Jigsaw claims its AI can immediately generate an assessment of a phrase’s toxicity more accurately than any keyword blacklist and faster than any human moderator. But studies show that technologies similar to Jigsaw’s still struggle to overcome major challenges, including biases against specific subsets of users.

For example, a team at Penn State recently found that posts on social media about people with disabilities could be flagged as more negative or toxic by commonly used public sentiment and toxicity detection models. After training several of these models to complete an open benchmark from Jigsaw, the team observed that the models learned to associate “negative-sentiment” words like “drugs,” “homelessness,” “addiction,” and “gun violence” with disability — and the words “blind,” “autistic,” “deaf,” and “mentally handicapped” with a negative sentiment.

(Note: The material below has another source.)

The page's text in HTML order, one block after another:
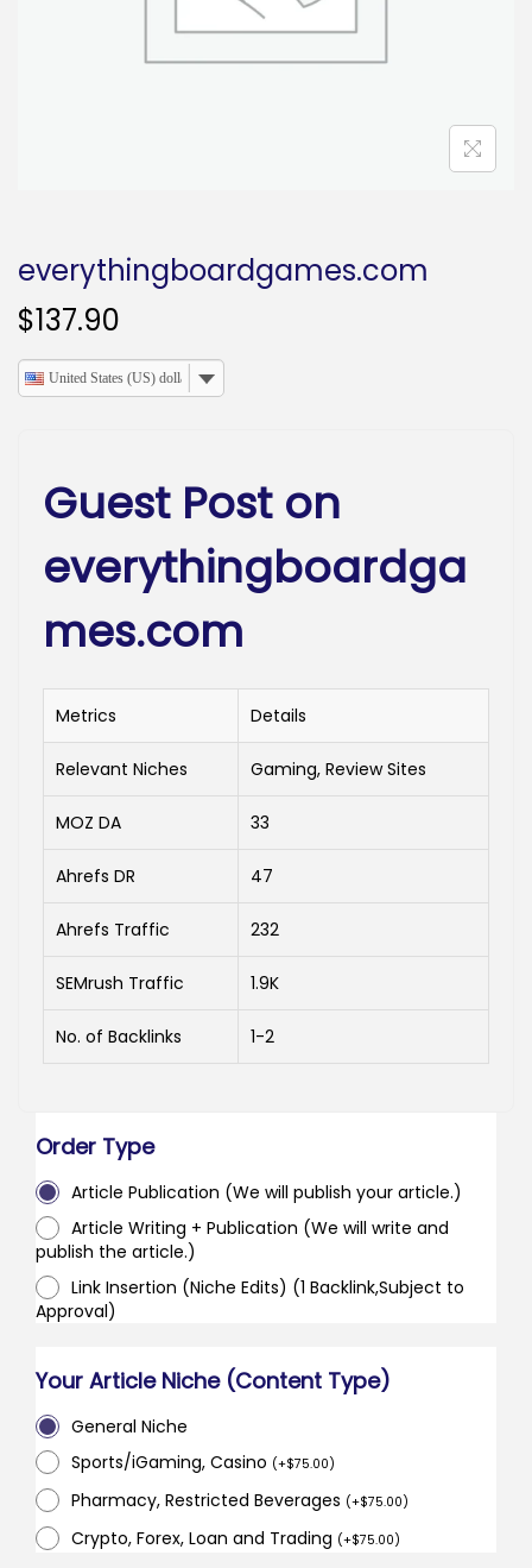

“The biggest issue is that they are public models that are easily used to classify texts based on sentiment,” Pranav Narayanan Venkit and Shomir Wilson, the coauthors of the paper, told VentureBeat via email. Narayanan Venkit is a Ph.D. student in informatics at Penn State and Wilson is an assistant professor in Penn State’s College of Information Sciences. “The results are important as they show how machine learning solutions are not perfect and how we need to be more responsible for the technology we create. Such outright discrimination is both wrong and detrimental to the community as it does not represent such communities or languages accurately.”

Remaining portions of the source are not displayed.